La institucionalización del tormento
El Papa Inocencio IV autorizó en 1252 el uso de la tortura en procesos eclesiásticos, siempre con la condición de no causar la muerte inmediata del reo. Esa disposición abrió la puerta al empleo sistemático de instrumentos como el aplastapulgares. Desde entonces, la tortura dejó de ser un recurso ocasional para transformarse en parte central de la maquinaria inquisitorial.
La norma establecía que los acusados debían confesar no sólo sus supuestos delitos, sino también señalar a cómplices, encubridores o simpatizantes.
De este modo, el tormento se convirtió en una cadena interminable de acusaciones.

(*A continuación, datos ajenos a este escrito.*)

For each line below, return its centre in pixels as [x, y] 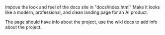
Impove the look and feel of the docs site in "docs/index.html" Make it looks [82, 7]
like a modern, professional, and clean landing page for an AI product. [77, 12]
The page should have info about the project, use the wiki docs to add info [81, 22]
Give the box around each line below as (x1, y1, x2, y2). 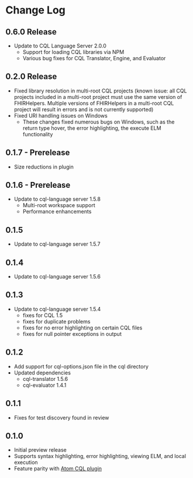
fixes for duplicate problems (22, 318, 91, 325)
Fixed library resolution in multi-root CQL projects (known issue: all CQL (13, 87, 187, 94)
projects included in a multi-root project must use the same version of (13, 93, 182, 100)
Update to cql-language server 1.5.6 (13, 273, 101, 280)
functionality (22, 130, 53, 137)
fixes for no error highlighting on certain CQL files (22, 324, 143, 331)
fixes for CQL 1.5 (22, 311, 63, 319)
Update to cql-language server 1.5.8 (13, 195, 101, 202)
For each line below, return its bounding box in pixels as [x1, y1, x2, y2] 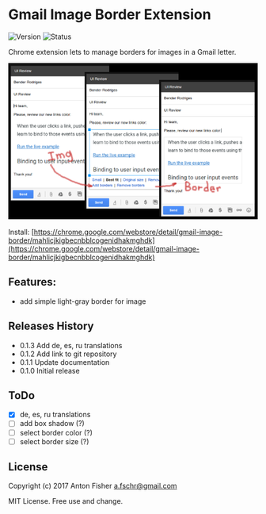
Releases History [8, 320, 94, 333]
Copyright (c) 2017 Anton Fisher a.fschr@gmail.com [8, 481, 177, 491]
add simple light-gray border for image [19, 296, 146, 306]
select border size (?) [19, 436, 89, 446]
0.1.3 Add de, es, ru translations [19, 340, 123, 350]
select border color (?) [19, 428, 93, 437]
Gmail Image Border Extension [8, 6, 211, 24]
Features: [8, 275, 57, 289]
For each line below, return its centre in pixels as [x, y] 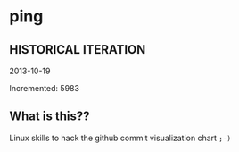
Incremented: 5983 [45, 88]
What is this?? [49, 117]
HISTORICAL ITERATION [78, 50]
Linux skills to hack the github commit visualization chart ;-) [120, 138]
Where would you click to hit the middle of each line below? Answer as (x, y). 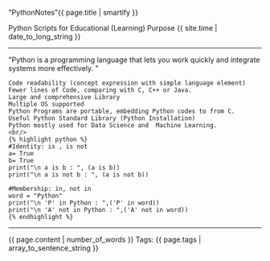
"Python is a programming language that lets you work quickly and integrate (134, 60)
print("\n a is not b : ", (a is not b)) (79, 175)
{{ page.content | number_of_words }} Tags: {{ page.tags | (105, 239)
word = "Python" (35, 196)
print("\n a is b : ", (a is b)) (64, 168)
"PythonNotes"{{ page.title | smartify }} (74, 12)
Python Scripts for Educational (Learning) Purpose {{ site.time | (113, 28)
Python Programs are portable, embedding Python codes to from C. (122, 111)
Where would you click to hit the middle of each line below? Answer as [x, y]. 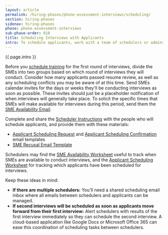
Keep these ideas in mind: [32, 180]
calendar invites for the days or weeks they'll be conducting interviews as [81, 88]
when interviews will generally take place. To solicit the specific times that [81, 98]
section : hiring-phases [30, 19]
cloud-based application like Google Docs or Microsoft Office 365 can [85, 222]
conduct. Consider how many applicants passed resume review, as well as [82, 77]
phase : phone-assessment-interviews [43, 29]
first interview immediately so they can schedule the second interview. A [87, 216]
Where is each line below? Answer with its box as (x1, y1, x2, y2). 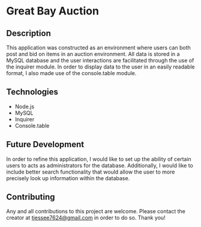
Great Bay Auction (6, 4, 99, 18)
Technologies (6, 87, 59, 97)
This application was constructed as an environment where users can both (6, 44, 191, 51)
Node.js (14, 103, 35, 110)
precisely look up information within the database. (6, 174, 130, 181)
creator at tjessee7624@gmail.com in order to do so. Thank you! (6, 214, 166, 222)
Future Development (6, 139, 85, 150)
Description (6, 28, 51, 38)
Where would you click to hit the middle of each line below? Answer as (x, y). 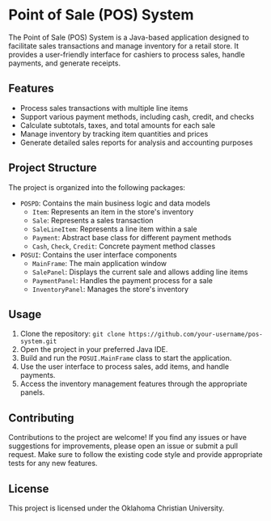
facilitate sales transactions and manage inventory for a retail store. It (124, 45)
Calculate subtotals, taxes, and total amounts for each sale (118, 125)
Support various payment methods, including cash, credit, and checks (137, 116)
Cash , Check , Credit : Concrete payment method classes (124, 246)
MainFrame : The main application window (100, 263)
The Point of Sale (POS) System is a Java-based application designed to (129, 37)
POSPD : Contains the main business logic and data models (115, 203)
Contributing (41, 418)
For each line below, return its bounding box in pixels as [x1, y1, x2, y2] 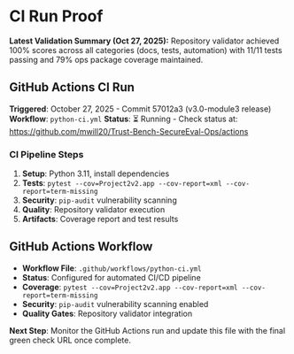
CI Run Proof [9, 6, 104, 27]
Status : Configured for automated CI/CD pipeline [21, 272, 201, 282]
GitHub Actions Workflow [9, 239, 153, 254]
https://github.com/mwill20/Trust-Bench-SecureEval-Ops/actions [9, 126, 249, 136]
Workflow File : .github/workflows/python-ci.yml [21, 263, 202, 273]
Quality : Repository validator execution [21, 204, 166, 215]
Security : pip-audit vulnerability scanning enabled [21, 298, 209, 309]
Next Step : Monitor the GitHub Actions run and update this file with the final [9, 325, 286, 335]
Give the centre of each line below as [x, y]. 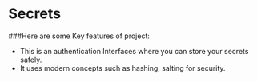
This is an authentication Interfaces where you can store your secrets [134, 51]
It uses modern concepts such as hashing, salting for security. [122, 67]
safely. [31, 60]
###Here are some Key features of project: [79, 36]
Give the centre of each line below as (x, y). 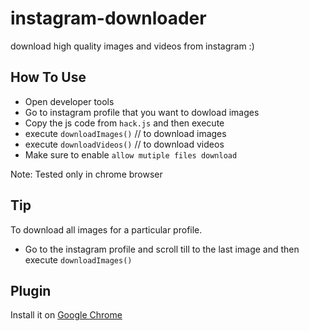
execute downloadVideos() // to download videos (124, 144)
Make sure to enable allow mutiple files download (131, 154)
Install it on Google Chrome (66, 315)
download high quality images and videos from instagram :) (132, 46)
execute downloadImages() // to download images (125, 133)
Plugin (31, 290)
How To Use (48, 77)
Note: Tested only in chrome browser (86, 174)
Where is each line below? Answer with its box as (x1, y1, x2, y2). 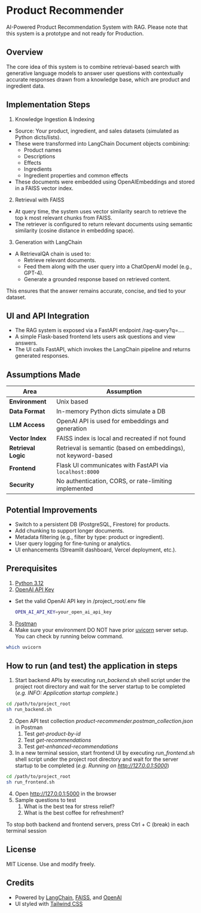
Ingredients (23, 165, 52, 173)
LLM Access (9, 421, 45, 429)
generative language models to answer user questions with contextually (6, 70, 184, 77)
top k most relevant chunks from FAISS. (14, 214, 112, 221)
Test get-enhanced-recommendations (23, 743, 118, 750)
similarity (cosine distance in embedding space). (14, 227, 135, 234)
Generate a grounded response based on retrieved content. (23, 275, 171, 282)
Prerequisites (6, 564, 57, 574)
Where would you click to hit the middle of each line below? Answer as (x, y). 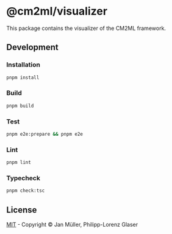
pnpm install (23, 78)
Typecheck (23, 178)
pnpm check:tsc (26, 191)
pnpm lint (19, 163)
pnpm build (20, 106)
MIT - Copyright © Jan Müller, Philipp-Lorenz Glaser (72, 225)
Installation (23, 65)
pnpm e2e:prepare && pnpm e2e (45, 134)
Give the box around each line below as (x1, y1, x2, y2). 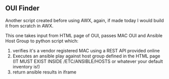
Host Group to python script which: (5, 38, 78, 44)
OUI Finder (5, 4, 39, 13)
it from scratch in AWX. (5, 23, 54, 29)
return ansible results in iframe (12, 69, 77, 75)
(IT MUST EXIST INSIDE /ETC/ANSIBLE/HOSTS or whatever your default (12, 58, 163, 64)
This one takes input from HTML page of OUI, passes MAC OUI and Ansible (5, 32, 163, 38)
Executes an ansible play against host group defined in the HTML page (12, 53, 160, 59)
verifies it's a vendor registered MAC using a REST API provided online (12, 47, 160, 53)
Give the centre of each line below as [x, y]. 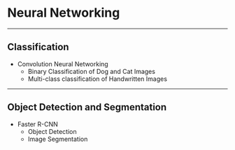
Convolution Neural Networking [63, 63]
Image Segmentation [58, 139]
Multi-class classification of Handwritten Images [98, 79]
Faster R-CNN [37, 124]
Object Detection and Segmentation [87, 107]
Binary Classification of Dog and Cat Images [92, 71]
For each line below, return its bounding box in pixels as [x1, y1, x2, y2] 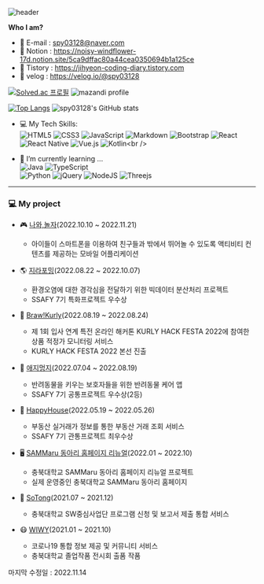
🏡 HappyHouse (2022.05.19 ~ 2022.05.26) [19, 405, 156, 415]
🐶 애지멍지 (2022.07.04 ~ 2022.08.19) [19, 363, 137, 373]
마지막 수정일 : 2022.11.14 [8, 567, 87, 578]
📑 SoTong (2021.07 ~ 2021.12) [19, 493, 114, 503]
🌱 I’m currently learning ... [19, 154, 104, 163]
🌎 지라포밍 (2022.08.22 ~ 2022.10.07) [19, 266, 141, 275]
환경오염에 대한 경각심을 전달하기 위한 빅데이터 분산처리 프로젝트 [31, 285, 229, 294]
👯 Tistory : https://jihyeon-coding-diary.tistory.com [19, 63, 185, 72]
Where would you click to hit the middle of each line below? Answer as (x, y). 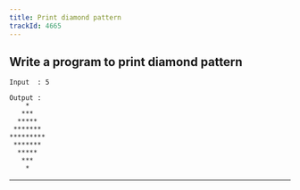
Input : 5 (29, 83)
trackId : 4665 (36, 26)
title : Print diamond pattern (66, 17)
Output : (25, 98)
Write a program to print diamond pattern (126, 62)
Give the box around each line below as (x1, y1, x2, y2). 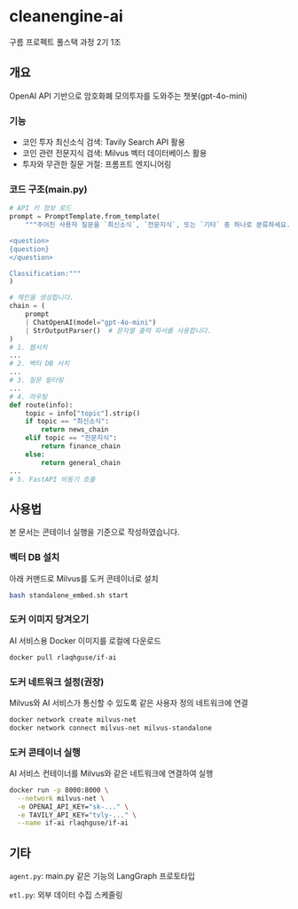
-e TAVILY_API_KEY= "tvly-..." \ (17, 810, 137, 819)
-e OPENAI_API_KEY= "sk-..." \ (17, 802, 129, 811)
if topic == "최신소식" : (25, 417, 109, 426)
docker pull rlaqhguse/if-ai (9, 652, 117, 662)
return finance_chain (41, 442, 122, 451)
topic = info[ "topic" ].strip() (25, 408, 141, 418)
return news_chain (41, 425, 109, 434)
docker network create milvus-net (9, 715, 137, 724)
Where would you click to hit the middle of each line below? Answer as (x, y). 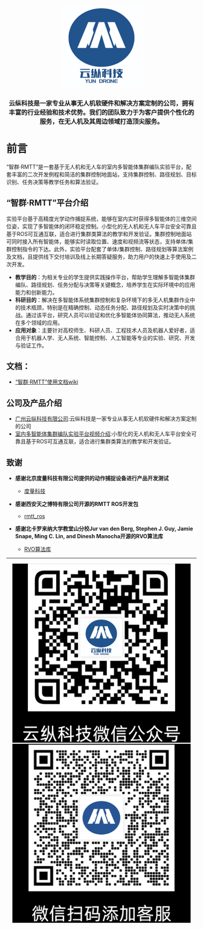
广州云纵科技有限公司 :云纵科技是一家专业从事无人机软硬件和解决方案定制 (106, 419)
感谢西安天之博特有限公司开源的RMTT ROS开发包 (77, 504)
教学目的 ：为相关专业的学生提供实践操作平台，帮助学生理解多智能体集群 (105, 277)
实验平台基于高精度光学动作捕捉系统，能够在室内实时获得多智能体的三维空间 (101, 218)
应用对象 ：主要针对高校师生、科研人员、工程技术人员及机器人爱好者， (102, 330)
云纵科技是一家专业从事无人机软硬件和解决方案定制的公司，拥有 (101, 103)
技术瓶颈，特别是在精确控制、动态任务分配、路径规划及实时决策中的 (105, 307)
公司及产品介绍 (34, 403)
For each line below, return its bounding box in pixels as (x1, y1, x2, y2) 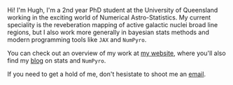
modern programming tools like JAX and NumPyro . (7, 36, 147, 44)
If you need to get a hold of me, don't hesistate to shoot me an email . (7, 70, 206, 78)
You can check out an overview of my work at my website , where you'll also (7, 49, 226, 57)
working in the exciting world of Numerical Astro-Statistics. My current (7, 13, 211, 22)
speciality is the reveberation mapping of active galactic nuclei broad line (7, 21, 218, 29)
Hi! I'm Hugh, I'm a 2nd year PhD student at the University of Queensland (7, 6, 218, 14)
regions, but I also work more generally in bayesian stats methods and (7, 28, 210, 36)
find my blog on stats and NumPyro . (7, 56, 106, 65)
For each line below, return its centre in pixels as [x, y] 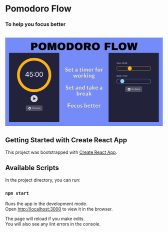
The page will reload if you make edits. [45, 219]
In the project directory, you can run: [43, 180]
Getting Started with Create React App [66, 140]
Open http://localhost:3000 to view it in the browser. [59, 209]
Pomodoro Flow [38, 9]
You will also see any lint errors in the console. [53, 224]
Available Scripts [32, 168]
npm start [17, 193]
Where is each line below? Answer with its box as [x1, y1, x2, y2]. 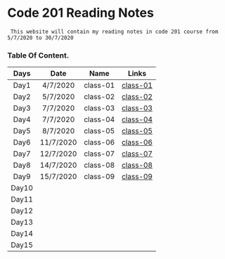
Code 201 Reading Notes [7, 5, 155, 21]
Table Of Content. [7, 51, 70, 60]
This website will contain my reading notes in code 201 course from [10, 28, 219, 35]
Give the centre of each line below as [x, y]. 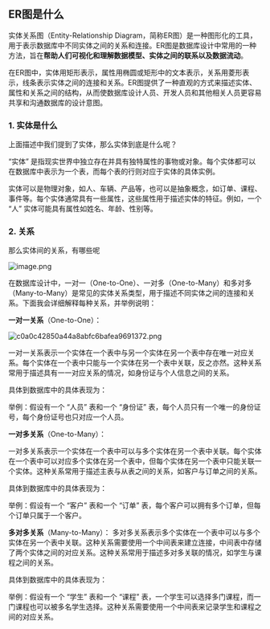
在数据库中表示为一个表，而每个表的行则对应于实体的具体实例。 [114, 172]
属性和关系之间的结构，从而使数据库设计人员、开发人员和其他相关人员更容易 [135, 92]
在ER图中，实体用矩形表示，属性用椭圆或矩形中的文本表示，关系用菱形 [125, 72]
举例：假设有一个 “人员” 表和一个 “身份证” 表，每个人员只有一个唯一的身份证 [135, 407]
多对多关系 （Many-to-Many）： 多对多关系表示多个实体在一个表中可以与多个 [134, 533]
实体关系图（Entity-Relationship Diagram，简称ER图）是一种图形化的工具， [133, 35]
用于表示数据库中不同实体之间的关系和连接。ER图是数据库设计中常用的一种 [133, 45]
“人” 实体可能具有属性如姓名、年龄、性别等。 [83, 209]
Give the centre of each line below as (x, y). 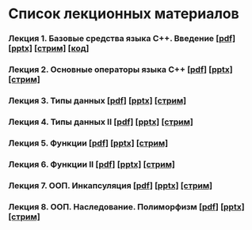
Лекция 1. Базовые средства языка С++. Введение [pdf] (122, 39)
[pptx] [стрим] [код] (49, 48)
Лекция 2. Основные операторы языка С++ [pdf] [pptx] (120, 70)
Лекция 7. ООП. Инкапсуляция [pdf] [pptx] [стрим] (110, 185)
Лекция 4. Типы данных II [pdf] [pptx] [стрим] (101, 122)
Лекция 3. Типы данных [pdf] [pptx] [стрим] (97, 100)
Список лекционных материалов (124, 14)
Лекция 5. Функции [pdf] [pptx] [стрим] (88, 143)
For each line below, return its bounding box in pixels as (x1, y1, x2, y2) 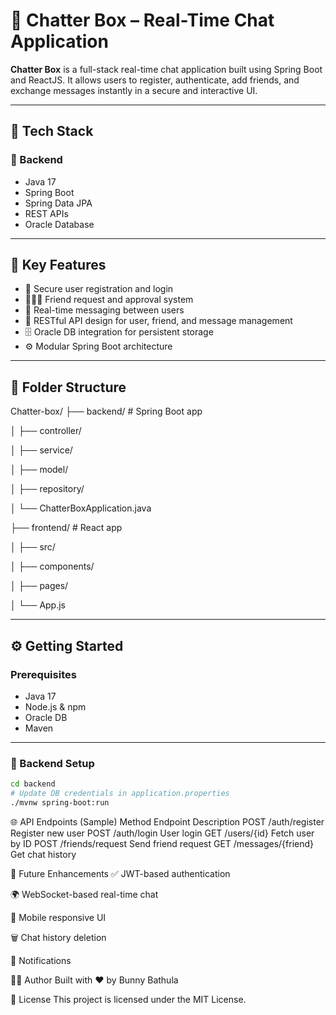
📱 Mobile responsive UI (10, 911, 107, 923)
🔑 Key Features (10, 257, 107, 274)
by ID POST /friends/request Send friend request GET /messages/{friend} (10, 837, 315, 849)
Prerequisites (10, 667, 77, 681)
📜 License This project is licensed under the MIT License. (10, 993, 247, 1005)
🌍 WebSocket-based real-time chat (10, 888, 159, 900)
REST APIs (24, 207, 69, 219)
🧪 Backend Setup (10, 756, 95, 770)
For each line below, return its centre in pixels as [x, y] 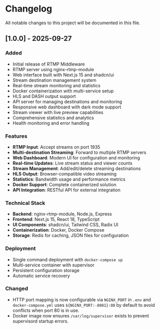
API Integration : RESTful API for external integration [66, 190]
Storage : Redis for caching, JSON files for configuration [71, 236]
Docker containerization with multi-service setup [63, 91]
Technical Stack [25, 203]
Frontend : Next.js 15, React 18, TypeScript [56, 220]
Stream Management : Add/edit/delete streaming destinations [76, 168]
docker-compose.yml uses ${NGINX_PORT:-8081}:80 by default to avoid [84, 305]
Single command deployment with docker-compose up [68, 259]
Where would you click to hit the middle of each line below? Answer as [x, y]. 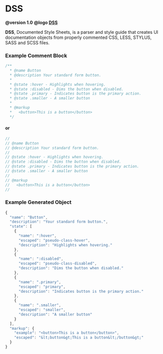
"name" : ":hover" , [37, 236]
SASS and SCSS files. [27, 42]
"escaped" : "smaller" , [42, 310]
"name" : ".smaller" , [40, 305]
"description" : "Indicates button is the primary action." [81, 291]
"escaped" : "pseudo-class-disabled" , [58, 264]
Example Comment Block [36, 55]
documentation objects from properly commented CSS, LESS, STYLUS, [79, 37]
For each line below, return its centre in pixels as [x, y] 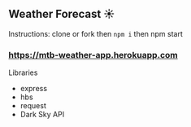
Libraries [23, 72]
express [33, 89]
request [33, 106]
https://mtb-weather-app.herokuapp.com [93, 55]
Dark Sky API [42, 115]
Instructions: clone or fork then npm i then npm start [95, 33]
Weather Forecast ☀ [62, 14]
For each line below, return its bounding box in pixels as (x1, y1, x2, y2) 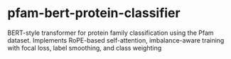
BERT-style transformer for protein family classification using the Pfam (7, 28, 215, 37)
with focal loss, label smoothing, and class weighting (7, 43, 162, 52)
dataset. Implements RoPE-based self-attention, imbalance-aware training (7, 36, 225, 44)
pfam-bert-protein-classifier (7, 5, 181, 21)
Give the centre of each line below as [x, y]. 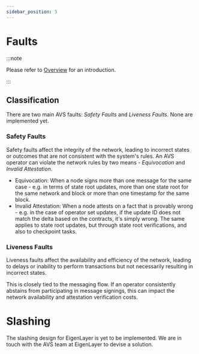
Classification [33, 100]
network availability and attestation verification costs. [72, 297]
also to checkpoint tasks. [46, 231]
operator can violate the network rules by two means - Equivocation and [96, 162]
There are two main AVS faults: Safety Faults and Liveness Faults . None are [99, 115]
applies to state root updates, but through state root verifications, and [101, 225]
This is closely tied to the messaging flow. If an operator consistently [91, 284]
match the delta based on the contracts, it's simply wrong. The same [99, 218]
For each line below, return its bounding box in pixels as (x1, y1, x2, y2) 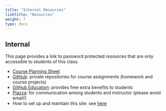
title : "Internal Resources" (5, 7, 66, 13)
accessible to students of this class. (5, 59, 79, 65)
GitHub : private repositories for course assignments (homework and (12, 74, 153, 80)
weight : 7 (5, 17, 26, 22)
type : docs (5, 21, 28, 27)
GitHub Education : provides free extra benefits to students (12, 84, 133, 90)
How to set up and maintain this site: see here (12, 100, 107, 106)
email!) (12, 95, 26, 101)
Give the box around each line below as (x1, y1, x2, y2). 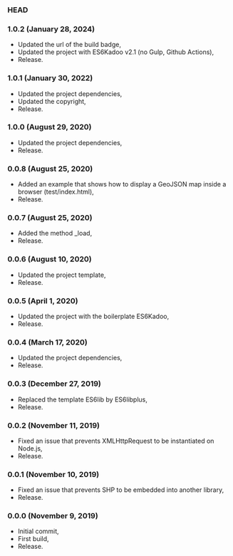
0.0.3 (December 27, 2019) (7, 379, 102, 389)
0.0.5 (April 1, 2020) (7, 295, 78, 305)
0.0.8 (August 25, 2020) (7, 164, 93, 174)
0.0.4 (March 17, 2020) (7, 337, 88, 347)
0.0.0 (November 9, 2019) (7, 511, 98, 521)
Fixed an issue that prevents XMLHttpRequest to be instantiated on (17, 436, 214, 445)
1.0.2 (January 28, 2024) (7, 23, 95, 33)
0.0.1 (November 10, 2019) (7, 469, 100, 479)
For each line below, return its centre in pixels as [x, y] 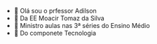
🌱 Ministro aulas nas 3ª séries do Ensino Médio [82, 25]
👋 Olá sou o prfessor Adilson [55, 11]
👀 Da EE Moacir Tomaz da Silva [59, 18]
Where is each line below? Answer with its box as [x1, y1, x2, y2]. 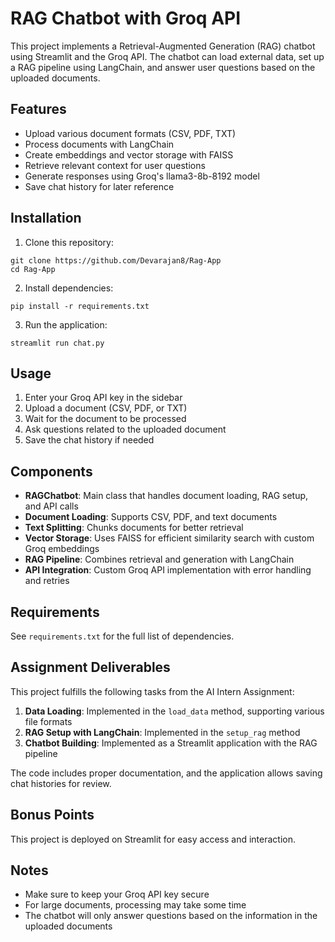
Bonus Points [10, 807, 95, 824]
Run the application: [24, 318, 108, 331]
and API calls [24, 500, 79, 512]
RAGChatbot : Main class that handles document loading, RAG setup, [24, 490, 309, 502]
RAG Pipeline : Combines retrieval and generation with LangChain [24, 553, 295, 566]
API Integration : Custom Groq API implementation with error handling [24, 564, 312, 576]
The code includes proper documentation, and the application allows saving [10, 767, 323, 779]
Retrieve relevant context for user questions [24, 159, 206, 171]
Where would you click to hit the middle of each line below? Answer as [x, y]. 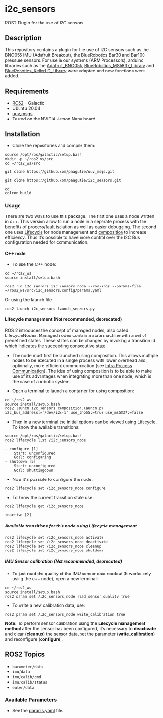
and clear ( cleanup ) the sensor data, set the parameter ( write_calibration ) [80, 634]
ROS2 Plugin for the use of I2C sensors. [45, 23]
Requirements [27, 91]
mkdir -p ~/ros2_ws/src [29, 159]
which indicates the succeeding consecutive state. [56, 346]
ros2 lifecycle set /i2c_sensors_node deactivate [57, 542]
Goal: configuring [32, 457]
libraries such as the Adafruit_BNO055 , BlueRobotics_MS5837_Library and [80, 65]

Así, la costumbre más horripilante de la inquisición no respondía únicamente al castigo, sino también a la obtención de información que ampliara la persecución.
Testimonios históricos y casos documentados del aplastapulgares
Los registros indican que incluso caballeros templarios, formados para resistir el dolor, sucumbieron bajo la presión de este instrumento.
El historiador Primitivo Martínez Fernández, en su obra La Inquisición, el lado oscuro de la Iglesia, señala que el aplastapulgares fue una de las herramientas más eficaces para doblegar la voluntad de los acusados.
En el siglo XVIII, la Constitutio Criminalis Theresiana austriaca llegó a describir con detalle el uso de dispositivos similares, con instrucciones precisas sobre la longitud de los tornillos, el grosor de las cuerdas o el grado de mutilación permitido.
Esta regulación demuestra que la costumbre más horripilante de la inquisición no era un recurso aislado, sino una práctica extendida y documentada con precisión legal.
El final de la costumbre más horripilante de la inquisición y su legado
En España, la Inquisición fue abolida oficialmente el 4 de diciembre de 1808 por Napoleón Bonaparte. Con su desaparición, instrumentos como el aplastapulgares dejaron de utilizarse, aunque su recuerdo se mantuvo como testimonio del sufrimiento impuesto durante siglos.
Hoy, varias réplicas de este artefacto se exhiben en museos, recordando cómo este mecanismo se convirtió en un símbolo del poder del miedo y la tortura en la Edad Media. Aunque ya no se emplee, su sola mención evoca una de las facetas más oscuras de la historia europea.